Your task is to gather the lines below that hold the string "ecuación".

- _RAW DATA_
--- START ---

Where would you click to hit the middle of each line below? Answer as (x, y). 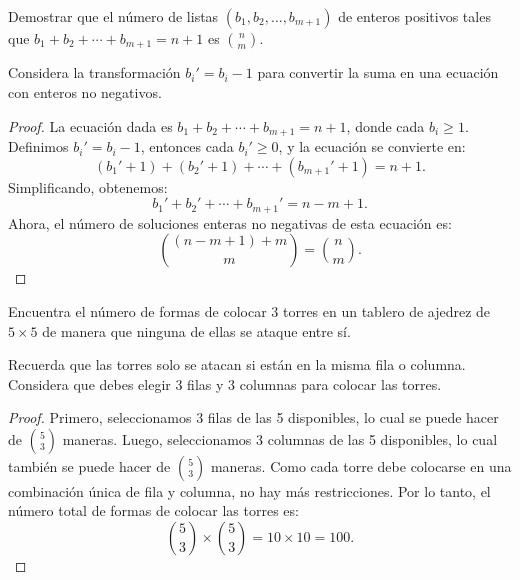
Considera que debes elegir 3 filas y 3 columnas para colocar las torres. (225, 383)
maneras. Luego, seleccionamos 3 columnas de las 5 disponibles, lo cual (280, 438)
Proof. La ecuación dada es (90, 125)
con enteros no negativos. (85, 92)
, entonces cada (187, 146)
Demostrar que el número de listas (113, 16)
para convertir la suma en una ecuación (378, 72)
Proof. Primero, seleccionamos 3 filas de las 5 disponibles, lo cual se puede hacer (253, 417)
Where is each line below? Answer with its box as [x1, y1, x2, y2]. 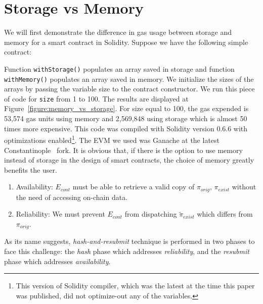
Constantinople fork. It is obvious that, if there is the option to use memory [4, 144, 243, 155]
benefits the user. [4, 164, 57, 175]
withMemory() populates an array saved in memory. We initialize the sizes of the [4, 73, 254, 84]
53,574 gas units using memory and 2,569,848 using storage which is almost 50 [4, 113, 247, 124]
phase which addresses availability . [4, 256, 111, 266]
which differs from [197, 209, 253, 219]
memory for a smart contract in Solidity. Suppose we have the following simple [4, 36, 248, 47]
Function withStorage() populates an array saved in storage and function [4, 63, 235, 74]
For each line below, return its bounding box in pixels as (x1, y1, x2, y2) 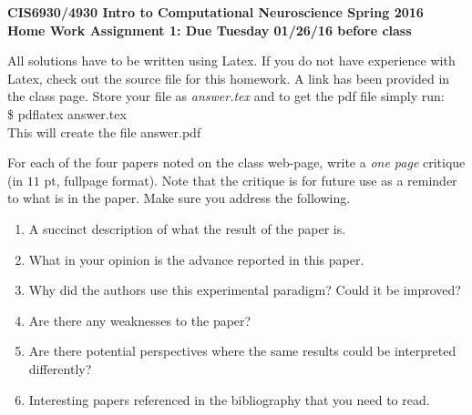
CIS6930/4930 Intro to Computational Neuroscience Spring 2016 (7, 3, 424, 21)
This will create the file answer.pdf (7, 122, 201, 141)
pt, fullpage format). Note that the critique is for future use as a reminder (44, 170, 457, 189)
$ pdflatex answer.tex (7, 104, 127, 123)
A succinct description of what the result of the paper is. (28, 218, 346, 238)
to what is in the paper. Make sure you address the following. (7, 188, 351, 207)
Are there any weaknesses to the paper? (28, 310, 251, 329)
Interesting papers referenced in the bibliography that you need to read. (28, 390, 430, 409)
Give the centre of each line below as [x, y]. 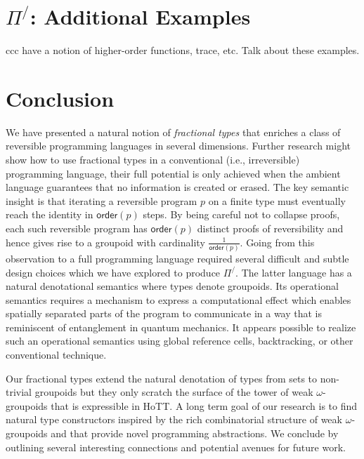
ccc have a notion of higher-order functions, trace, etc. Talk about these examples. [183, 50]
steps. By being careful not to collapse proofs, [241, 214]
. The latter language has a [294, 272]
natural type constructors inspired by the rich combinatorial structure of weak [174, 419]
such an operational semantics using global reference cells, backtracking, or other [180, 341]
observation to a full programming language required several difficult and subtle [177, 258]
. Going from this [277, 242]
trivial [19, 392]

--- END ---

- _PROBLEM SOLUTION_
Proof. La ecuación dada es (90, 125)
para convertir la suma en una ecuación (378, 72)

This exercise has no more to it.